(INFORMATION begins)

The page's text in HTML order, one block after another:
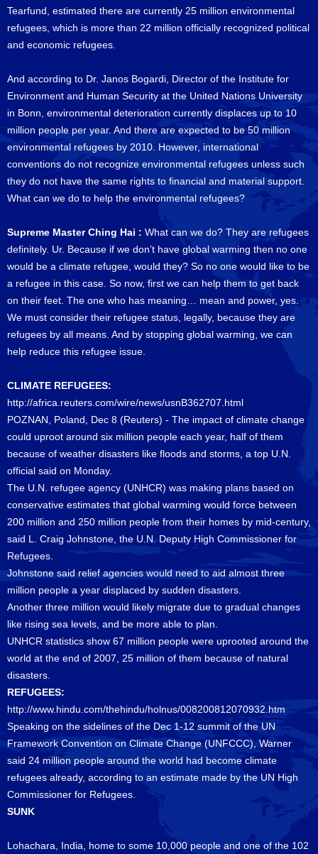
Tearfund, estimated there are currently 25 million environmental
refugees, which is more than 22 million officially recognized political
and economic refugees.
And according to Dr. Janos Bogardi, Director of the Institute for
Environment and Human Security at the United Nations University
in Bonn, environmental deterioration currently displaces up to 10
million people per year. And there are expected to be 50 million
environmental refugees by 2010. However, international
conventions do not recognize environmental refugees unless such
they do not have the same rights to financial and material support.
What can we do to help the environmental refugees?
Supreme Master Ching Hai : What can we do? They are refugees
definitely. Ur. Because if we don’t have global warming then no one
would be a climate refugee, would they? So no one would like to be
a refugee in this case. So now, first we can help them to get back
on their feet. The one who has meaning… mean and power, yes.
We must consider their refugee status, legally, because they are
refugees by all means. And by stopping global warming, we can
help reduce this refugee issue.
CLIMATE REFUGEES:
http://africa.reuters.com/wire/news/usnB362707.html
POZNAN, Poland, Dec 8 (Reuters) - The impact of climate change
could uproot around six million people each year, half of them
because of weather disasters like floods and storms, a top U.N.
official said on Monday.
The U.N. refugee agency (UNHCR) was making plans based on
conservative estimates that global warming would force between
200 million and 250 million people from their homes by mid-century,
said L. Craig Johnstone, the U.N. Deputy High Commissioner for
Refugees.
Johnstone said relief agencies would need to aid almost three
million people a year displaced by sudden disasters.
Another three million would likely migrate due to gradual changes
like rising sea levels, and be more able to plan.
UNHCR statistics show 67 million people were uprooted around the
world at the end of 2007, 25 million of them because of natural
disasters.
REFUGEES:
http://www.hindu.com/thehindu/holnus/008200812070932.htm
Speaking on the sidelines of the Dec 1-12 summit of the UN
Framework Convention on Climate Change (UNFCCC), Warner
said 24 million people around the world had become climate
refugees already, according to an estimate made by the UN High
Commissioner for Refugees.
SUNK
Lohachara, India, home to some 10,000 people and one of the 102
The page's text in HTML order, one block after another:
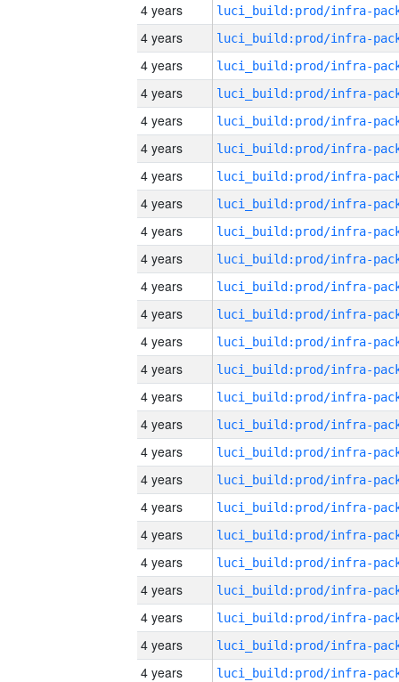
4 years
4 years
4 years
4 years
4 years
4 years
4 years
4 years
4 years
4 years
4 years
4 years
4 years
4 years
4 years
4 years
4 years
4 years
4 years
4 years
4 years
4 years
4 years
4 years
4 years
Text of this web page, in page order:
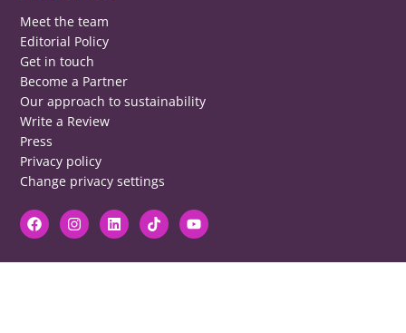
Meet the team
Editorial Policy
Get in touch
Become a Partner
Our approach to sustainability
Write a Review
Press
Privacy policy
Change privacy settings
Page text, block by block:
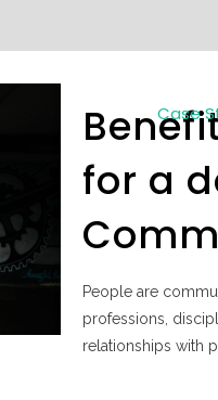
Case
for a
People are
professions,
relationships with

(INFORMATION ends)

_PROBLEM TO WORK ON_
Only the lines from the one containing "Meet the team" through the last line of the entries above, both included, belong in the answer, written out exactly; pictures do not.

_EXERCISE RESPONSE_
Meet the team
Editorial Policy
Get in touch
Become a Partner
Our approach to sustainability
Write a Review
Press
Privacy policy
Change privacy settings
Page text, block by block:
Case
for a
People are
professions,
relationships with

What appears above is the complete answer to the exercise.